=== WHAT YOU WILL DO ===
Transcribe word for word the section of the records below that opens with the line containing "Membership?" and closes with the line containing "slightly believable and I just didn't"; drop every picture.
· · · · ·
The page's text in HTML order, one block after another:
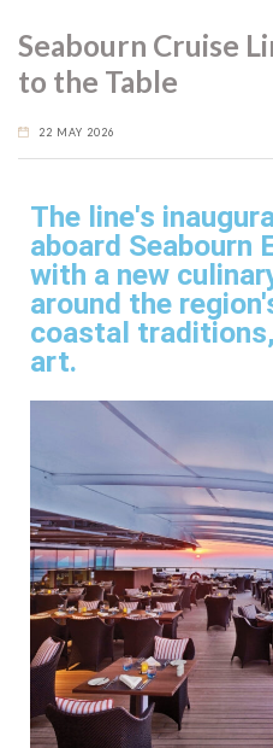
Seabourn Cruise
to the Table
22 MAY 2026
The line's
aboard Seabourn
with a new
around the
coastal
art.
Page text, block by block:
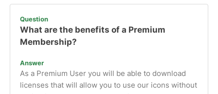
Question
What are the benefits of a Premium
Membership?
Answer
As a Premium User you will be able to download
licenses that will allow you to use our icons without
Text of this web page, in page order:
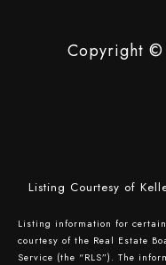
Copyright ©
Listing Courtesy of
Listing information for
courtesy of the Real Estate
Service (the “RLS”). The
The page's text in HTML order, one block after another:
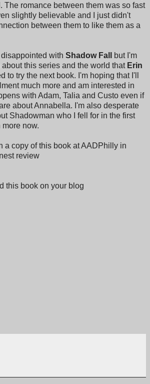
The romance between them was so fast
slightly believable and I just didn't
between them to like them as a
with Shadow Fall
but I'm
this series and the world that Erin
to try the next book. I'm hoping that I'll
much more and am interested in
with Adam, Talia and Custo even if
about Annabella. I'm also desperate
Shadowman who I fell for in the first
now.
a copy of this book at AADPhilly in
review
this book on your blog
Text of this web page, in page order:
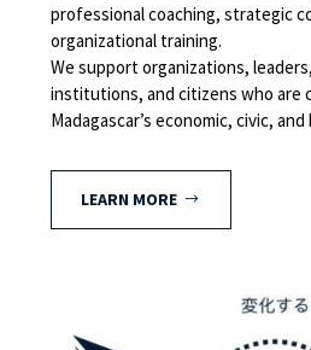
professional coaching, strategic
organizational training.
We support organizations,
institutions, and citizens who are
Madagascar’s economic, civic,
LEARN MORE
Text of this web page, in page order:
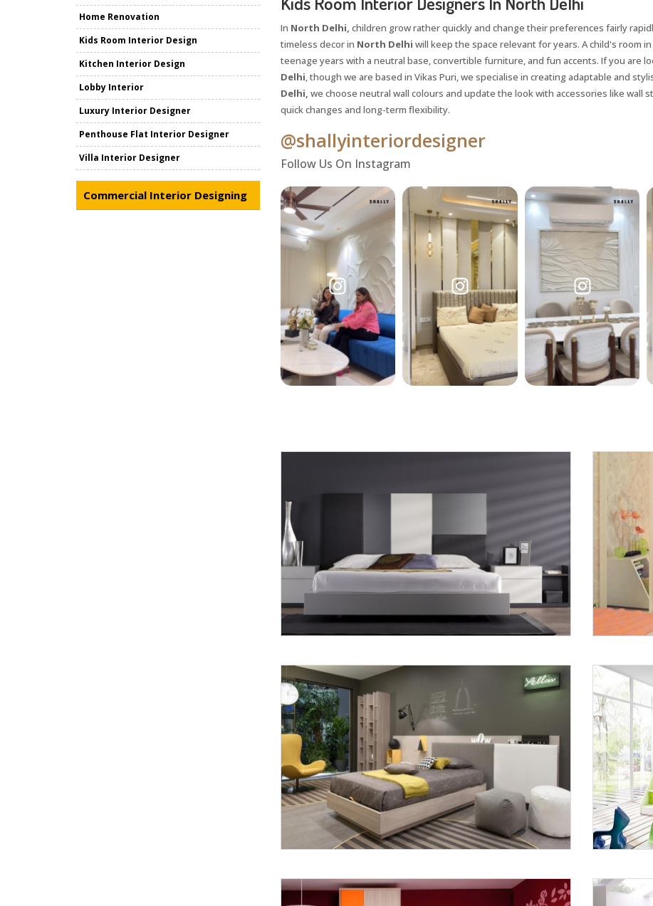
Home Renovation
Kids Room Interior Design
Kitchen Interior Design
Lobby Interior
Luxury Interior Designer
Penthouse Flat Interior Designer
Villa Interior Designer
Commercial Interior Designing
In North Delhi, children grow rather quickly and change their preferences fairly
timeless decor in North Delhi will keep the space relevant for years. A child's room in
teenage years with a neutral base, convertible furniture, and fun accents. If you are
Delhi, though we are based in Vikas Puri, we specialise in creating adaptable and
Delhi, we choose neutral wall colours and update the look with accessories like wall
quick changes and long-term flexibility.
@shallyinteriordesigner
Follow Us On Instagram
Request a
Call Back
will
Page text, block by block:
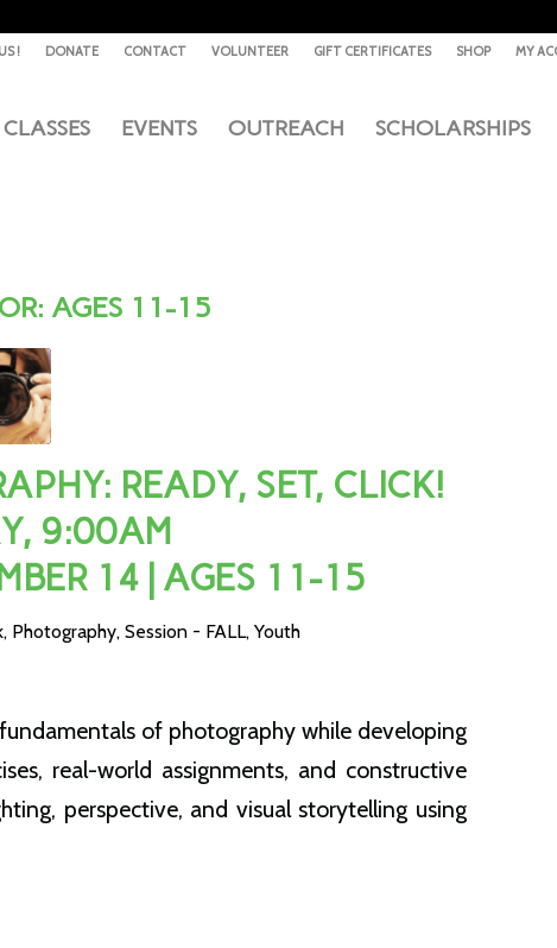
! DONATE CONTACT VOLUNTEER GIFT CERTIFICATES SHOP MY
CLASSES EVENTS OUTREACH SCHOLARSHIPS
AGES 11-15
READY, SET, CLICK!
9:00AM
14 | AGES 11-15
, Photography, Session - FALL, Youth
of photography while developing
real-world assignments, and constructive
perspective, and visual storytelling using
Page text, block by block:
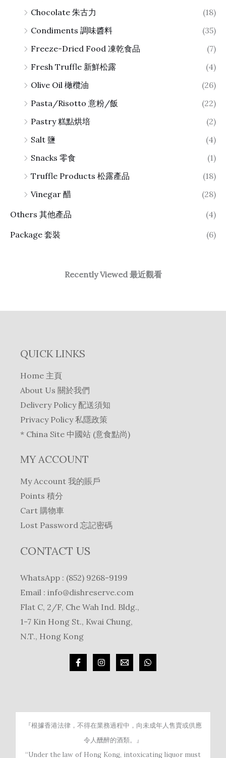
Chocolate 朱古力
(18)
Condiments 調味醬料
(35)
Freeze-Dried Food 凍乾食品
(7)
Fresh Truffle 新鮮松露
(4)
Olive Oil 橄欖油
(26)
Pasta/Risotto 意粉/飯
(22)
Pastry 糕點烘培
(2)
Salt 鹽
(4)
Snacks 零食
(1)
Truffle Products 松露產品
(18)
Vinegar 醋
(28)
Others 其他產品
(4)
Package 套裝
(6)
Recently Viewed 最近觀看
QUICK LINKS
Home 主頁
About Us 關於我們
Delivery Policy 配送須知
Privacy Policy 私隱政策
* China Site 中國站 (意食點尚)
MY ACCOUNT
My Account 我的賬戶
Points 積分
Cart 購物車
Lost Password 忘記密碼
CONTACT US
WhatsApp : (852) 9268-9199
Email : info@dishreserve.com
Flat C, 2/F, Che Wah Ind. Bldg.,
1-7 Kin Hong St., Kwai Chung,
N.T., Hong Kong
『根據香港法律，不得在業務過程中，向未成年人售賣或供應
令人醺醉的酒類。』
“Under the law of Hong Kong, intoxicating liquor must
· · · · ·
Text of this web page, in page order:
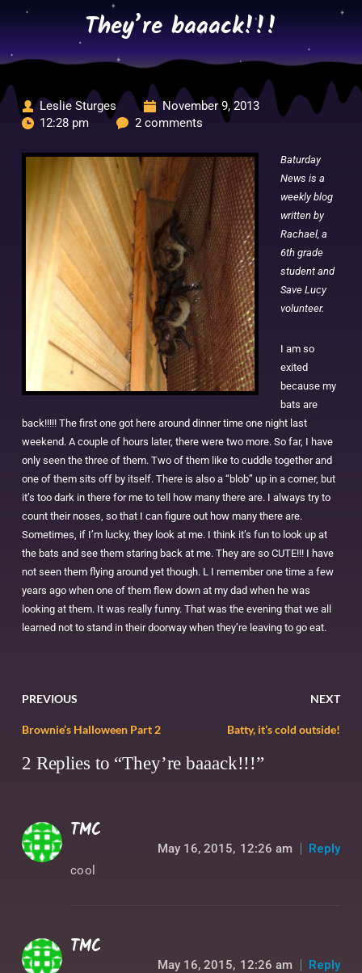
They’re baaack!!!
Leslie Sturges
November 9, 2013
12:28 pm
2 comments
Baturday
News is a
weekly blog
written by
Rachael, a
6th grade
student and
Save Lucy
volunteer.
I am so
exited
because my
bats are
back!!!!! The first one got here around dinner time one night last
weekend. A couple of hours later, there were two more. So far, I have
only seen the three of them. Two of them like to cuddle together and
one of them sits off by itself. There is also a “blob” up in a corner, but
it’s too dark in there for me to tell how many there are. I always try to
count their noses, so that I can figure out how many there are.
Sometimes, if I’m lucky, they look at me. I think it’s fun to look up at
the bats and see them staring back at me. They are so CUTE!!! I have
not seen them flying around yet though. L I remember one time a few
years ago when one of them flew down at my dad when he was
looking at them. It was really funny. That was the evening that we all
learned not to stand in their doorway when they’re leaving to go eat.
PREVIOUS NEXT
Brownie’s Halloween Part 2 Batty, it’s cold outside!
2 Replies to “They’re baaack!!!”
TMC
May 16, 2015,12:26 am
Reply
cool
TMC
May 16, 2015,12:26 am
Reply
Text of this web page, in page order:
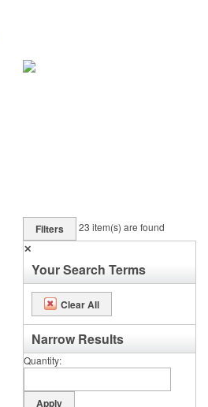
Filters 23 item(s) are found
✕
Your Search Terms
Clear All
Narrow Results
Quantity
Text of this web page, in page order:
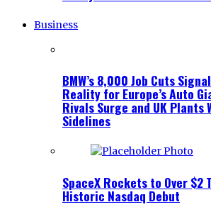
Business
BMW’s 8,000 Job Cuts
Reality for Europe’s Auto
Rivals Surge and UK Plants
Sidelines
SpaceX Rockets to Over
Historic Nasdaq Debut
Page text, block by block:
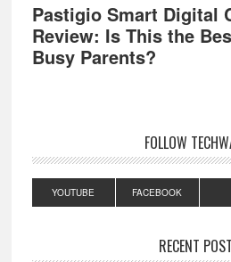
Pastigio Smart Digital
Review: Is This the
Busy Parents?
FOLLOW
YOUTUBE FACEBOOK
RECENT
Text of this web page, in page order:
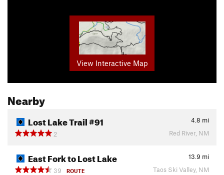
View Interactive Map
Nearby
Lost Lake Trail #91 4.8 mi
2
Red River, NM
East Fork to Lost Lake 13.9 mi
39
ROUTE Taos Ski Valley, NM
· · · · ·
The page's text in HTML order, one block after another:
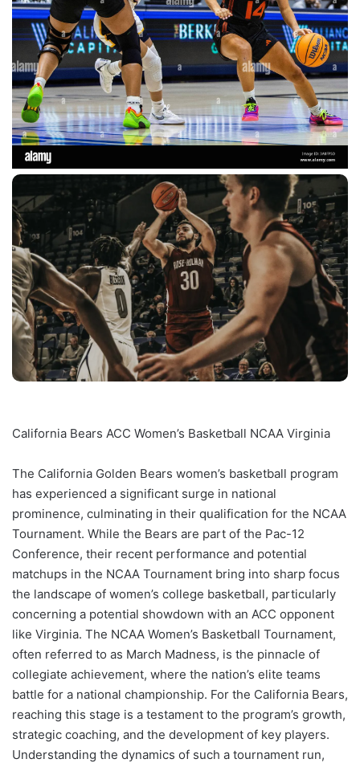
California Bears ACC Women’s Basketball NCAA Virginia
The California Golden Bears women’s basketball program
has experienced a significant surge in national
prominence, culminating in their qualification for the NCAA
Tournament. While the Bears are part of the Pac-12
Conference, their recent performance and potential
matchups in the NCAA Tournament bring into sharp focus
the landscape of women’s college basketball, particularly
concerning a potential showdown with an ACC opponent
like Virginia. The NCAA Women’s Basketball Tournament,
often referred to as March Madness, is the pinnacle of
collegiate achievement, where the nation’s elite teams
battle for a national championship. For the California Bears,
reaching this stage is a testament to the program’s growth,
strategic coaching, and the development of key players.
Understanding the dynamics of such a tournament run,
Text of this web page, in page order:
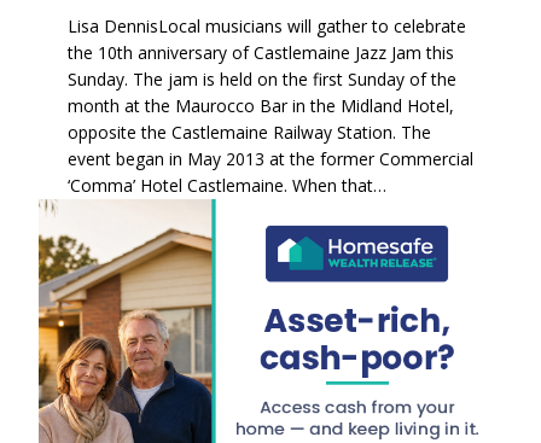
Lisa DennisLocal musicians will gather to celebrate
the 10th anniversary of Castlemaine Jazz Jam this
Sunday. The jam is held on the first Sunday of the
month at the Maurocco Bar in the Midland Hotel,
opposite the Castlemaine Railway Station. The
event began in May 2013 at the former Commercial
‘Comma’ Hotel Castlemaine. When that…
· · · · ·
=== EXERCISE RESPONSE ===
Membership?
Answer
As a Premium User you will be able to download
licenses that will allow you to use our icons without
Text of this web page, in page order:
Copyright ©
Listing Courtesy of
Listing information for
courtesy of the Real Estate
Service (the “RLS”). The
The page's text in HTML order, one block after another:
The romance between them was so fast
slightly believable and I just didn't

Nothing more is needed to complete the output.